Mit schmerzenden Armen – meine Blase am Daumen vom Chiemseeausflug am Wochenende zuvor war gerade verheilt und die Radlhandschuhe hatte ich wieder vergessen – und zusammengebissenen Zähnen brachten wir das nächste Wehr hinter uns, paddelten am Freibad vorbei und durch die Innenstadt mit ihren beeindruckenden Gebäuden. Hier fielen wir auf einen Ausstiegshinweis hinein, dem wir nicht hätten folgen müssen. Es war eben nur ein Ausstieg, kein »lebensgefährliches« Wehr. Das stellten wir beim Wieder-ins-Wasser-Lassen fest, als wir uns zwischen Liegestühlen durchgeschoben hatten.

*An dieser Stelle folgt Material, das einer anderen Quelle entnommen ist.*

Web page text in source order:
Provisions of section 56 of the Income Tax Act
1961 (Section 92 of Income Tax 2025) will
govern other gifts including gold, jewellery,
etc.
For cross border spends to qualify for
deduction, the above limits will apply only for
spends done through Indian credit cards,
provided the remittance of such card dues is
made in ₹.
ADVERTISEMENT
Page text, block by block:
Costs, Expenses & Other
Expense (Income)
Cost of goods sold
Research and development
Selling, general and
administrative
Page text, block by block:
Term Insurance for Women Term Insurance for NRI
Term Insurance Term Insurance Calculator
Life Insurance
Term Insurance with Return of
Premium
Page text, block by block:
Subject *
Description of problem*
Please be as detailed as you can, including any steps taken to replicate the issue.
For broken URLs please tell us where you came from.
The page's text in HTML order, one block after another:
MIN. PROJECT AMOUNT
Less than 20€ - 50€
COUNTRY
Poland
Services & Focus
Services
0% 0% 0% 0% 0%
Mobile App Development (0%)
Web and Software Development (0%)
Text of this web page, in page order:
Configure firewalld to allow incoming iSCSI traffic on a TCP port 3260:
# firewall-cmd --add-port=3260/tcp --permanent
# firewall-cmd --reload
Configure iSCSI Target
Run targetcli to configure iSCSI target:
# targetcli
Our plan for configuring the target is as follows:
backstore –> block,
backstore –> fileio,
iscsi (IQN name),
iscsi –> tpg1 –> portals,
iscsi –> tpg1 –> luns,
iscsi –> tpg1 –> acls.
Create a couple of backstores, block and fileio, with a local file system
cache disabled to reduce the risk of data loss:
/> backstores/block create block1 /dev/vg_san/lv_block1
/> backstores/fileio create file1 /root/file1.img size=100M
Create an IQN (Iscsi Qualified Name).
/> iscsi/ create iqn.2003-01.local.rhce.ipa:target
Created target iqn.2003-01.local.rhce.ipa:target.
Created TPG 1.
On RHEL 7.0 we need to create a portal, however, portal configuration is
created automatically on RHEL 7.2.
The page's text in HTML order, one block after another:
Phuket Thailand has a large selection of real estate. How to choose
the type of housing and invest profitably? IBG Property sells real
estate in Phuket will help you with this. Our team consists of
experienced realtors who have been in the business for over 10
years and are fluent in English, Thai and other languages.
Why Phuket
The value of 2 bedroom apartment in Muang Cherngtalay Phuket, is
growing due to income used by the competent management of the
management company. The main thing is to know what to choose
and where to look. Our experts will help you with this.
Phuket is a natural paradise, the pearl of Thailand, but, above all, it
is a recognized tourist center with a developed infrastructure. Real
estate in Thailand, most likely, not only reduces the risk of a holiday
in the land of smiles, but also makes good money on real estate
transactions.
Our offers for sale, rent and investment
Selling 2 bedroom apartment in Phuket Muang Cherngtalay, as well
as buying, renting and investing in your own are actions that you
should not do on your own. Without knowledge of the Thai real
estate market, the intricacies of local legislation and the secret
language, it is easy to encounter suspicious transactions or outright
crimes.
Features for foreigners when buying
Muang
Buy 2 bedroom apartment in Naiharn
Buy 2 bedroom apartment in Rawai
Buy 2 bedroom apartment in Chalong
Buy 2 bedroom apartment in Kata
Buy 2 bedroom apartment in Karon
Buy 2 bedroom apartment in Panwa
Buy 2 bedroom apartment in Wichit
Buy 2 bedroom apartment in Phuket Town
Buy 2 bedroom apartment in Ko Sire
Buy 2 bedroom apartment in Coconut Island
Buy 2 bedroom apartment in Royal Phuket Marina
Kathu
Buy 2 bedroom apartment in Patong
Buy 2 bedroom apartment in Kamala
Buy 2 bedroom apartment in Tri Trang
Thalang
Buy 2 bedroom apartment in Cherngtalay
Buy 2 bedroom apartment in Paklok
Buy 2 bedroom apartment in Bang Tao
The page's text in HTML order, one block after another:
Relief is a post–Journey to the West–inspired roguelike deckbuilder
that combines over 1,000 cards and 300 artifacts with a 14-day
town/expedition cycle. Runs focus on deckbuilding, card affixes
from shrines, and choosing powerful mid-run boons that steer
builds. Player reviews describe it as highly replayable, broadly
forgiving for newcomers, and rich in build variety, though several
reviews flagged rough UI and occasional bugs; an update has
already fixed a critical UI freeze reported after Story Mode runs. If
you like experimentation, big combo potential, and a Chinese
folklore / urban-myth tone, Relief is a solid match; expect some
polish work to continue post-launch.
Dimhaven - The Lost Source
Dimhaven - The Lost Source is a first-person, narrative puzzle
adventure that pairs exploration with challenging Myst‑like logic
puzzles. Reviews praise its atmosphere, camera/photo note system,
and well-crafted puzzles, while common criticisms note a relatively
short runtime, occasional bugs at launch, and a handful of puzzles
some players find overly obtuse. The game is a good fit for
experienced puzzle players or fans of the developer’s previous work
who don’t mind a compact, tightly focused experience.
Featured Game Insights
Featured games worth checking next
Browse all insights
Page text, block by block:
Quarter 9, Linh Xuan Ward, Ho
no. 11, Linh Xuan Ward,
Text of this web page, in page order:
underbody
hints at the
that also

Egal, wir konnten trotz der Schmerzen noch lachen, als wir sahen, dass wir nur eine Brücke umschoben hatten!

kajakfahrt wehrEin letztes Wehr umgingen wir zwischen feiernden Studenten, die uns nur ungern Platz auf den Stegen machten (sorry, aber dafür sind sie halt mal da). Und dann tauchte die Uni im Hintergrund auf, der mutmachende Hinweis auf unser nahendes Ziel.

Drei Minuten später hoben wir unser braves Kajak, das an diesem Tag nach fünf Jahren Gebrauch seine ersten kleinen Kratzer abbekommen hatte, aus dem Wasser, packten es ein und machten uns auf den knapp zweistündigen Heimweg. Zuhause hing dann das noch feuchte Boot zu Trocknen auf den Stühlen und wir – ebenso schlapp – auf den Liegestühlen mit dem Glas Wein in der Hand.

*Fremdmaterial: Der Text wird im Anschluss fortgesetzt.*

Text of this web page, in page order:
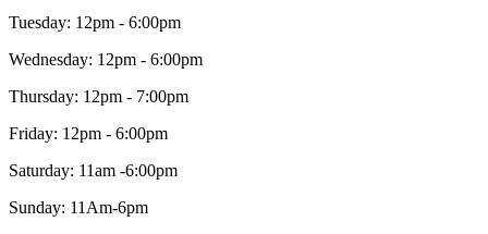
Tuesday: 12pm - 6:00pm
Wednesday: 12pm - 6:00pm
Thursday: 12pm - 7:00pm
Friday: 12pm - 6:00pm
Saturday: 11am -6:00pm
Sunday: 11Am-6pm
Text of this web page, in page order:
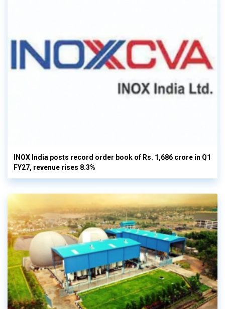
INOX India posts record order book of Rs. 1,686 crore in Q1
FY27, revenue rises 8.3%
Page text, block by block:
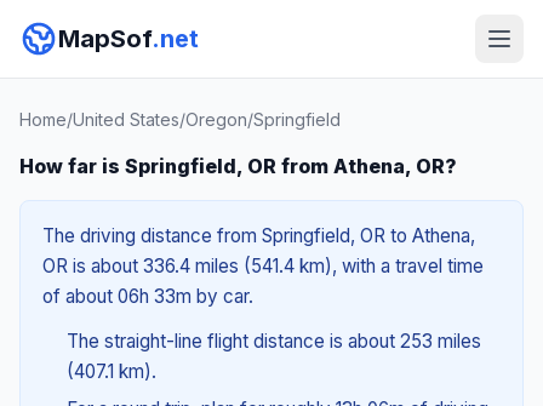
MapSof.net
Home/United States/Oregon/Springfield
How far is Springfield, OR from Athena, OR?
The driving distance from Springfield, OR to Athena,
OR is about 336.4 miles (541.4 km), with a travel time
of about 06h 33m by car.
The straight-line flight distance is about 253 miles
(407.1 km).
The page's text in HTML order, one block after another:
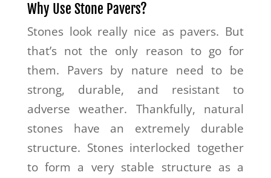
Why Use Stone Pavers?
Stones look really nice as pavers. But
that’s not the only reason to go for
them. Pavers by nature need to be
strong, durable, and resistant to
adverse weather. Thankfully, natural
stones have an extremely durable
structure. Stones interlocked together
to form a very stable structure as a
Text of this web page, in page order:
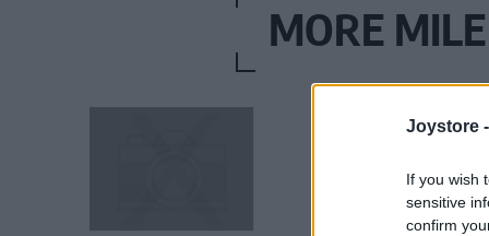
Joystore -
If you wish
sensitive
confirm
MORE
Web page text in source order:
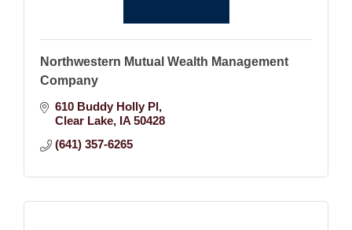
Northwestern Mutual Wealth Management
Company
610 Buddy Holly Pl
Clear Lake IA 50428
(641) 357-6265
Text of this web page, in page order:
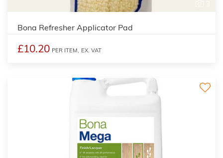
3
Bona Refresher Applicator Pad
£10.20 PER ITEM, EX. VAT
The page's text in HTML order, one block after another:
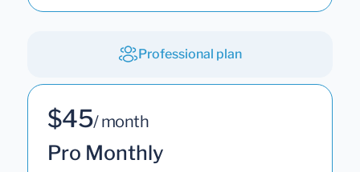
Professional plan
$45/ month
Pro Monthly
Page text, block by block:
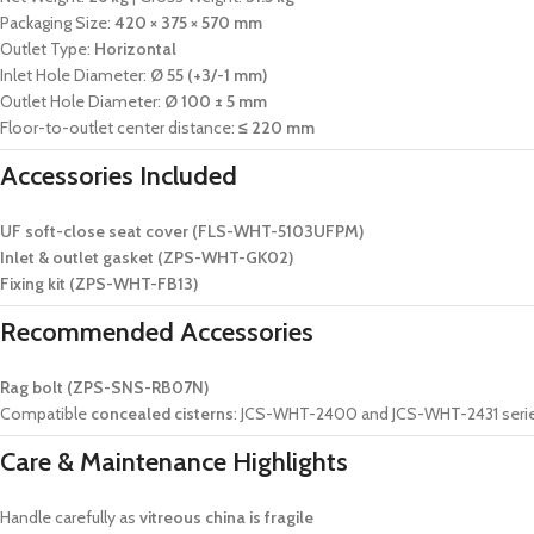
Packaging Size: 420 × 375 × 570 mm
Outlet Type: Horizontal
Inlet Hole Diameter: Ø 55 (+3/-1 mm)
Outlet Hole Diameter: Ø 100 ± 5 mm
Floor-to-outlet center distance: ≤ 220 mm
Accessories Included
UF soft-close seat cover (FLS-WHT-5103UFPM)
Inlet & outlet gasket (ZPS-WHT-GK02)
Fixing kit (ZPS-WHT-FB13)
Recommended Accessories
Rag bolt (ZPS-SNS-RB07N)
Compatible concealed cisterns: JCS-WHT-2400 and JCS-WHT-2431
Care & Maintenance Highlights
Handle carefully as vitreous china is fragile
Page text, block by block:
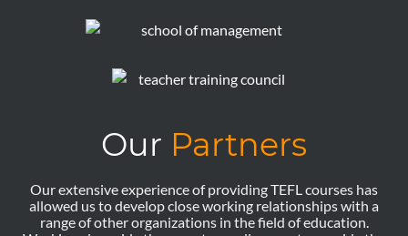
Our Partners
Our extensive experience of providing TEFL courses has
allowed us to develop close working relationships with a
range of other organizations in the field of education.
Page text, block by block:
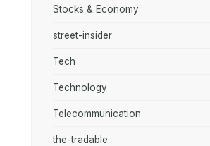
Stocks & Economy
street-insider
Tech
Technology
Telecommunication
the-tradable
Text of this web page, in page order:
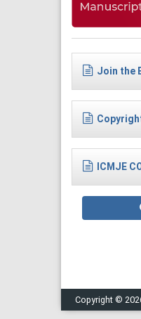
Join the
ICMJE
Copyright ©
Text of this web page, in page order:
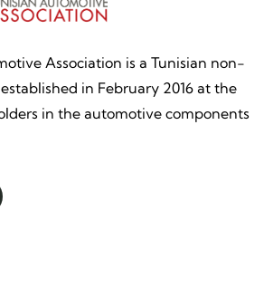
Association is a Tunisian non-
in February 2016 at the
in the automotive components

Es war ein wunderschöner Ausflug, sportlich und kalorienverbrennend, was mir ja aktuell auch nicht schadet. Trotzdem hoffe ich, dass wir mit dem nächsten Fluss einen weniger faulen erwischen. So wie die Tiroler Ache oder den White Peak River in »Lana – auf gefährlichen Pfaden«.

Habt einen schönen und hoffentlich sonnigen August
eure Moni


Eine kurze Leseprobe aus »Lana«? Ja, gerne.

Der Fluss hatte uns sogleich in seiner Gewalt. »Paddeln bis zur Mitte!«, lautete mein Befehl, dem Toby fleißig Folge leistete. Jetzt steuerte ich den Vorsprung an.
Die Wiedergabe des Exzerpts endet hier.